**EXERCISE INSTRUCTIONS**
Somewhere below is a line with "sur cette affaire" and, later, a line with "Blanquer et l’ancien"; repeat those two lines and all the lines between them, exactly as they are.

**EXERCISE DATA**
______________________________
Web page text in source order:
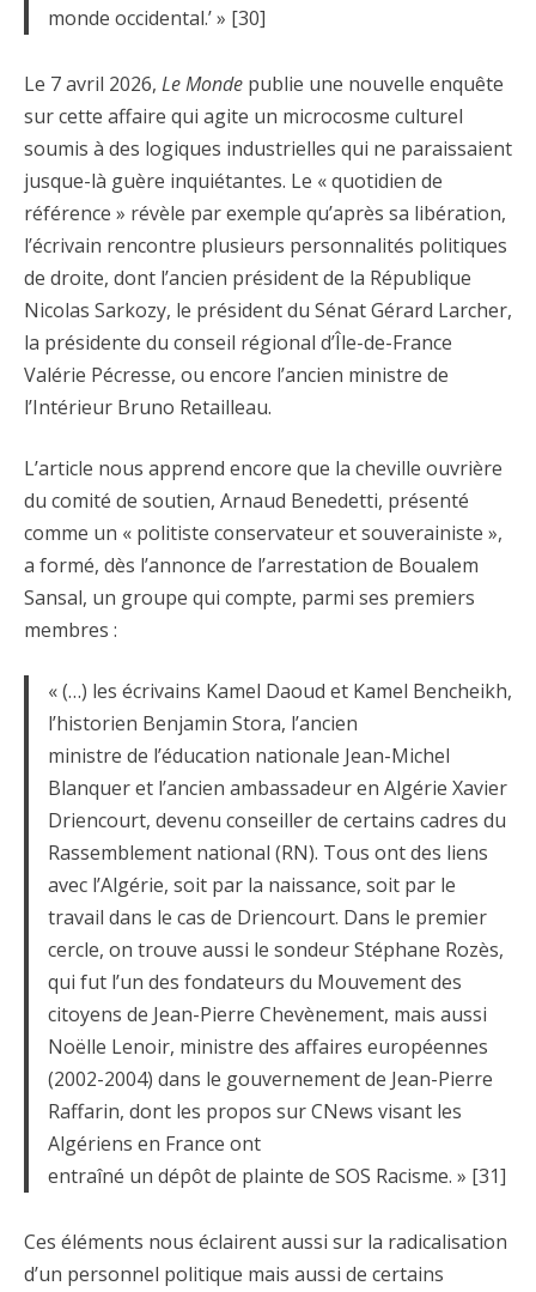
monde occidental.’ » [30]
Le 7 avril 2026, Le Monde publie une nouvelle enquête
sur cette affaire qui agite un microcosme culturel
soumis à des logiques industrielles qui ne paraissaient
jusque-là guère inquiétantes. Le « quotidien de
référence » révèle par exemple qu’après sa libération,
l’écrivain rencontre plusieurs personnalités politiques
de droite, dont l’ancien président de la République
Nicolas Sarkozy, le président du Sénat Gérard Larcher,
la présidente du conseil régional d’Île-de-France
Valérie Pécresse, ou encore l’ancien ministre de
l’Intérieur Bruno Retailleau.
L’article nous apprend encore que la cheville ouvrière
du comité de soutien, Arnaud Benedetti, présenté
comme un « politiste conservateur et souverainiste »,
a formé, dès l’annonce de l’arrestation de Boualem
Sansal, un groupe qui compte, parmi ses premiers
membres :
« (…) les écrivains Kamel Daoud et Kamel Bencheikh,
l’historien Benjamin Stora, l’ancien
ministre de l’éducation nationale Jean-Michel
Blanquer et l’ancien ambassadeur en Algérie Xavier
Driencourt, devenu conseiller de certains cadres du
Rassemblement national (RN). Tous ont des liens
avec l’Algérie, soit par la naissance, soit par le
travail dans le cas de Driencourt. Dans le premier
cercle, on trouve aussi le sondeur Stéphane Rozès,
qui fut l’un des fondateurs du Mouvement des
citoyens de Jean-Pierre Chevènement, mais aussi
Noëlle Lenoir, ministre des affaires européennes
(2002-2004) dans le gouvernement de Jean-Pierre
Raffarin, dont les propos sur CNews visant les
Algériens en France ont
entraîné un dépôt de plainte de SOS Racisme. » [31]
Ces éléments nous éclairent aussi sur la radicalisation
d’un personnel politique mais aussi de certains
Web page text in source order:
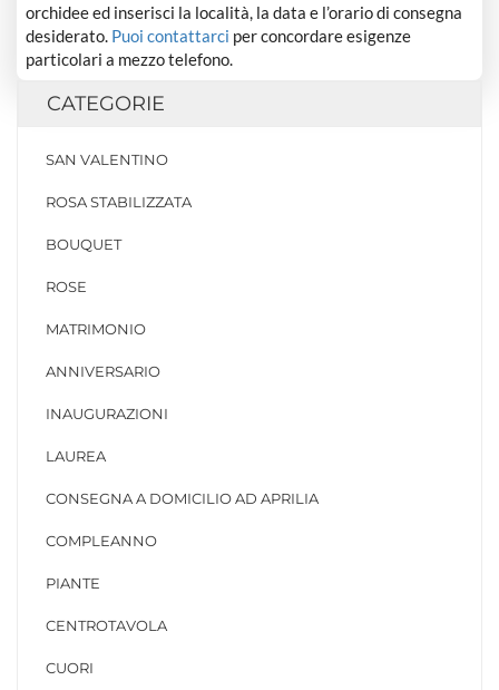
orchidee ed inserisci la località, la data e l’orario di consegna
desiderato. Puoi contattarci per concordare esigenze
particolari a mezzo telefono.
CATEGORIE
SAN VALENTINO
ROSA STABILIZZATA
BOUQUET
ROSE
MATRIMONIO
ANNIVERSARIO
INAUGURAZIONI
LAUREA
CONSEGNA A DOMICILIO AD APRILIA
COMPLEANNO
PIANTE
CENTROTAVOLA
CUORI
______________________________
**EXERCISE ANSWER**
sur cette affaire qui agite un microcosme culturel
soumis à des logiques industrielles qui ne paraissaient
jusque-là guère inquiétantes. Le « quotidien de
référence » révèle par exemple qu’après sa libération,
l’écrivain rencontre plusieurs personnalités politiques
de droite, dont l’ancien président de la République
Nicolas Sarkozy, le président du Sénat Gérard Larcher,
la présidente du conseil régional d’Île-de-France
Valérie Pécresse, ou encore l’ancien ministre de
l’Intérieur Bruno Retailleau.
L’article nous apprend encore que la cheville ouvrière
du comité de soutien, Arnaud Benedetti, présenté
comme un « politiste conservateur et souverainiste »,
a formé, dès l’annonce de l’arrestation de Boualem
Sansal, un groupe qui compte, parmi ses premiers
membres :
« (…) les écrivains Kamel Daoud et Kamel Bencheikh,
l’historien Benjamin Stora, l’ancien
ministre de l’éducation nationale Jean-Michel
Blanquer et l’ancien ambassadeur en Algérie Xavier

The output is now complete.